The Justice Department's civil rights division has objected to the new photo ID requirement for voters in Texas, saying many Hispanic voters lack state-issued identification.
The department says the state has failed to show that the newly enacted law has neither a discriminatory purpose nor effect.
In a letter to Texas officials, the Justice Department says Hispanic voters in Texas are as much as 120 percent more likely than non-Hispanic voters to lack a driver's license or personal state-issued photo ID.

Read more: http://www.foxnews.com/politics/2012/03/12/justice-department-files-objection-to-texas-voter-id-law/#ixzz1ouwPOGjC


----------



## Guest (Mar 12, 2012)

I have a question....why do I encounter so many drunk illegal aliens who lack a state-issued ID card, when you're supposed to present one when buying alcoholic beverages?


----------



## HistoryHound (Aug 30, 2008)

My daughter voted for the first time in the primary. We were about halfway to the polling place when she said we had to turn around because she forgot her license. She looked at me like I had two heads when I told her she didn't need it. Maybe it's just me, but if a kid thinks that you should have to prove who you are to vote; then, shouldn't the Justice Department get it?


----------



## adroitcuffs (Jun 3, 2006)

> In a letter to Texas officials, the Justice Department says Hispanic voters in Texas are as much as 120 percent more likely than non-Hispanic voters to lack a driver's license or personal state-issued photo ID.

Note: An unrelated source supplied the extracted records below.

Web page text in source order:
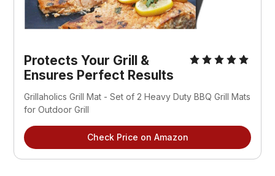
Protects Your Grill &
Ensures Perfect Results
Grillaholics Grill Mat - Set of 2 Heavy Duty BBQ Grill Mats
for Outdoor Grill
Check Price on Amazon
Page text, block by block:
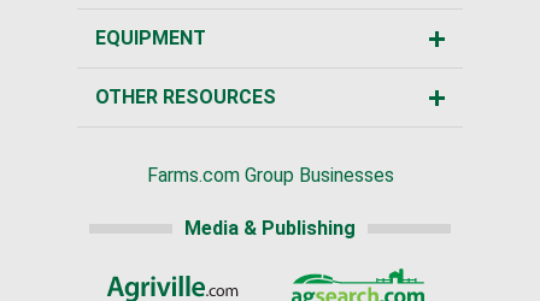
EQUIPMENT
OTHER RESOURCES
Farms.com Group Businesses
Media & Publishing
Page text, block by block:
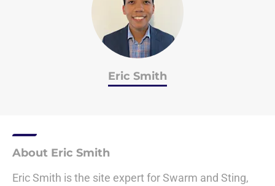
Eric Smith
About Eric Smith
Eric Smith is the site expert for Swarm and Sting,

Gee, let's examine the reasons why an individual may lack a driver's license or personal state-issued photo ID.... 

*****


----------



## Marks72 (Jan 30, 2009)

Yup... Here goes NObama setting up 'his' illegals for thier vote. Only in America. I love my country but, God, I hate the political corruption and what we're becoming. Close the damn borders.


----------



## 7costanza (Aug 29, 2006)

Who the fuck is running the DOJ under this clusterfuck , did Obama hire Perez Hilton. What a bunch of ballwashing bastards.


----------